Wikiquote no longer allows unsourced quotations, and they are in process of being removed from our pages (see Wikiquote:Limits on quotations); but if you can provide a reliable, precise and verifiable source for any quote on this list please move it to Harlan Ellison. --Antiquary 17:55, 17 June 2009 (UTC)[reply]

  • Did you ever notice, the only one in A Christmas Carol with any character is Scrooge? Marley is a whiner who fucked over the world and then hadn't the spine to pay his dues quietly; Belle, Scrooge's ex-girlfriend, deserted him when he needed her most; Bob Cratchit is a gutless toady without enough get-up-and-go to assert himself; and the less said about that little treacle-mouth, Tiny Tim, the better.
  • The two most common elements in the universe are hydrogen and stupidity.
    • A strikingly similar comment by Frank Zappa is documented (1989). This alleged Ellison quote is not documented and seems unverifiable. Tricky.
  • I will use big words from time to time, the meanings of which I may only vaguely perceive, in hopes such cupidity will send you scampering to your dictionary: I will call such behavior "public service."

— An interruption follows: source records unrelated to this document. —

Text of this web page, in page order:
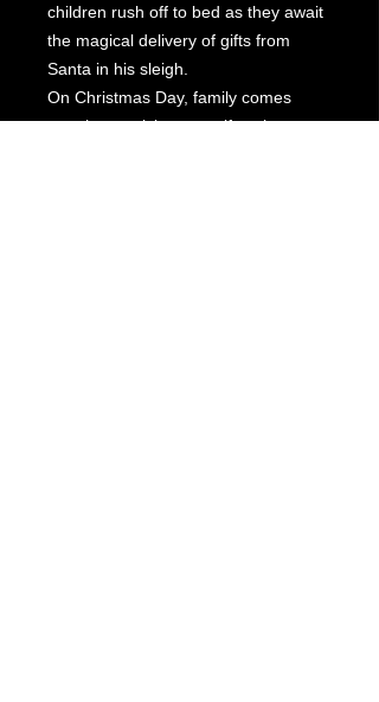
children rush off to bed as they await
the magical delivery of gifts from
Santa in his sleigh.
On Christmas Day, family comes
together to visit, open gifts, share

  • In these days of widespread illiteracy, functional illiteracy... anything that keeps people stupid is a felony.
  • The real story of our times is seldom told in the horse-puckey-filled memoirs of dopey, self-serving presidents or generals, but in the outrageous, demented lives of guys like Lenny Bruce, Giordano Bruno, Scott Fitzgerald — and Paul Krassner. The burrs under society's saddle. The pains in the ass.
  • There are two things I found when I did the Merv Griffin show, the two things I said that got them really crazy, was that I didn't believe in god, and that I really believe there are some people who are better than others.
  • When they say, "Gee, it's an information explosion!" — no, it's not an explosion, it's a disgorgement of the bowels is what it is. Every idiotic thing that anybody could possibly write or say or think can get into the body politic now — where before things would have to have some merit to go through the publishing routine, now, anything. And all you're getting is an explosion of useless crap, which added to the other useless crap that was being done originally, only makes it that much worse.
    • Compare with "Usenet is like a herd of performing elephants with diarrhea; massive, difficult to redirect, awe-inspiring, entertaining, and a source of mind-boggling amounts of excrement when you least expect it." by Gene Spafford
  • Why do people keep insisting that I join the twenty-first century? I live in the twenty-first century! I just don't want to be bothered by the shitheads on the internet!